◆ GIVEN DATA
§ §

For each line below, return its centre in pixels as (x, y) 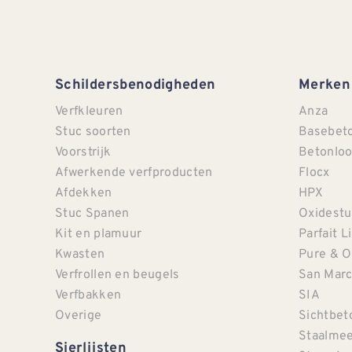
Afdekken (84, 192)
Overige (79, 315)
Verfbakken (88, 294)
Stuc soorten (93, 131)
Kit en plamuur (99, 233)
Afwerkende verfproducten (134, 172)
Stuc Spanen (92, 213)
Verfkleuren (89, 110)
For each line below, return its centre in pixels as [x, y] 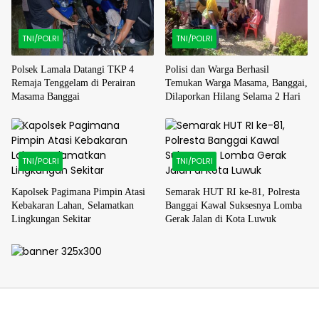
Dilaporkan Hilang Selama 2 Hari [233, 97]
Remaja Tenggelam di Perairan [73, 83]
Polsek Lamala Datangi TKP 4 [73, 70]
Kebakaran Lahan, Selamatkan [73, 206]
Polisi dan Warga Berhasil [217, 70]
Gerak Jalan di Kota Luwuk [221, 219]
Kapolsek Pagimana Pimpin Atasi [78, 192]
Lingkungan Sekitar [51, 219]
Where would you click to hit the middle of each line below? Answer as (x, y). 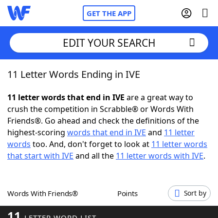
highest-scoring (37, 132)
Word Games (52, 207)
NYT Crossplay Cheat (65, 127)
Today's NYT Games (64, 180)
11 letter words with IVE (160, 156)
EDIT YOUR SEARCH (109, 43)
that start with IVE (40, 156)
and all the (95, 156)
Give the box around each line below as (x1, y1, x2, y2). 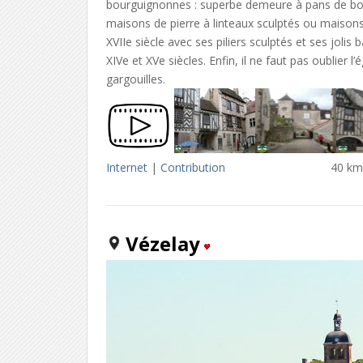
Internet (106, 159, 148, 175)
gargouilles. (106, 70, 166, 87)
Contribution (160, 159, 226, 175)
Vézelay (126, 229, 201, 257)
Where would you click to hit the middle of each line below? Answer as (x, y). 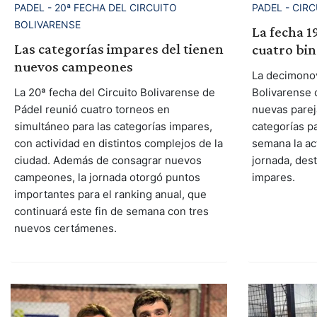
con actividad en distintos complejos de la (118, 143)
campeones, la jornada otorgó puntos (107, 177)
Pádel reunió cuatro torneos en (92, 109)
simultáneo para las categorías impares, (113, 126)
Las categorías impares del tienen (119, 48)
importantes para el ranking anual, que (110, 194)
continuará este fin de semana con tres (111, 211)
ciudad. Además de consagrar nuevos (108, 160)
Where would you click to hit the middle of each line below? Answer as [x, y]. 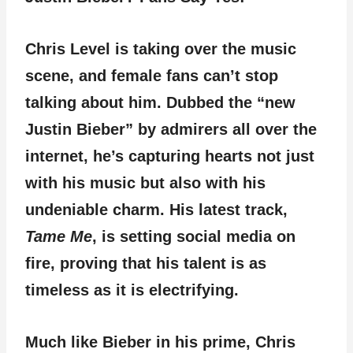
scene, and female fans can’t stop [152, 76]
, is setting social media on [194, 236]
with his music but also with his [145, 183]
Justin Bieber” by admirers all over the [171, 129]
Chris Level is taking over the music [161, 49]
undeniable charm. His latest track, [156, 210]
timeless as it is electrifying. [132, 290]
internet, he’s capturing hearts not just [170, 156]
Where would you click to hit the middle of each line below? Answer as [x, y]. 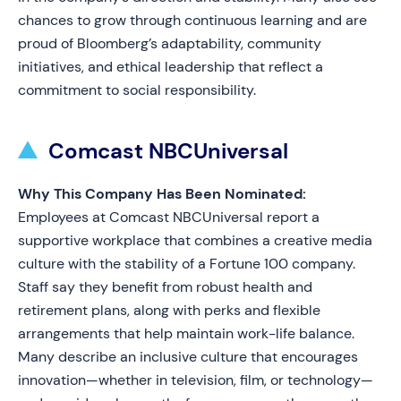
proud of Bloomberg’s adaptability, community [170, 43]
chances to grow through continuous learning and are [192, 20]
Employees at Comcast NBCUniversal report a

§ §

◆ PROBLEM STATEMENT
An exact reprint of every record is required, with the pictures omitted.

◆ RESPONSE TO THE EXERCISE
For each line below, return its centre in pixels as (x, y) 
Afdekken (84, 192)
Overige (79, 315)
Verfbakken (88, 294)
Stuc soorten (93, 131)
Kit en plamuur (99, 233)
Afwerkende verfproducten (134, 172)
Stuc Spanen (92, 213)
Verfkleuren (89, 110)
For each line below, return its centre in pixels as [x, y] 
Dilaporkan Hilang Selama 2 Hari [233, 97]
Remaja Tenggelam di Perairan [73, 83]
Polsek Lamala Datangi TKP 4 [73, 70]
Kebakaran Lahan, Selamatkan [73, 206]
Polisi dan Warga Berhasil [217, 70]
Gerak Jalan di Kota Luwuk [221, 219]
Kapolsek Pagimana Pimpin Atasi [78, 192]
Lingkungan Sekitar [51, 219]
Where would you click to hit the middle of each line below? Answer as (x, y). 
highest-scoring (37, 132)
Word Games (52, 207)
NYT Crossplay Cheat (65, 127)
Today's NYT Games (64, 180)
11 letter words with IVE (160, 156)
EDIT YOUR SEARCH (109, 43)
that start with IVE (40, 156)
and all the (95, 156)
Give the box around each line below as (x1, y1, x2, y2). 
Internet (106, 159, 148, 175)
gargouilles. (106, 70, 166, 87)
Contribution (160, 159, 226, 175)
Vézelay (126, 229, 201, 257)
Where would you click to hit the middle of each line below? Answer as (x, y). 
con actividad en distintos complejos de la (118, 143)
campeones, la jornada otorgó puntos (107, 177)
Pádel reunió cuatro torneos en (92, 109)
simultáneo para las categorías impares, (113, 126)
Las categorías impares del tienen (119, 48)
importantes para el ranking anual, que (110, 194)
continuará este fin de semana con tres (111, 211)
ciudad. Además de consagrar nuevos (108, 160)
Where would you click to hit the middle of each line below? Answer as [x, y]. 
scene, and female fans can’t stop [152, 76]
, is setting social media on [194, 236]
with his music but also with his [145, 183]
Justin Bieber” by admirers all over the [171, 129]
Chris Level is taking over the music [161, 49]
undeniable charm. His latest track, [156, 210]
timeless as it is electrifying. [132, 290]
internet, he’s capturing hearts not just [170, 156]
Where would you click to hit the middle of each line below? Answer as [x, y]. 
proud of Bloomberg’s adaptability, community [170, 43]
chances to grow through continuous learning and are [192, 20]
Employees at Comcast NBCUniversal report a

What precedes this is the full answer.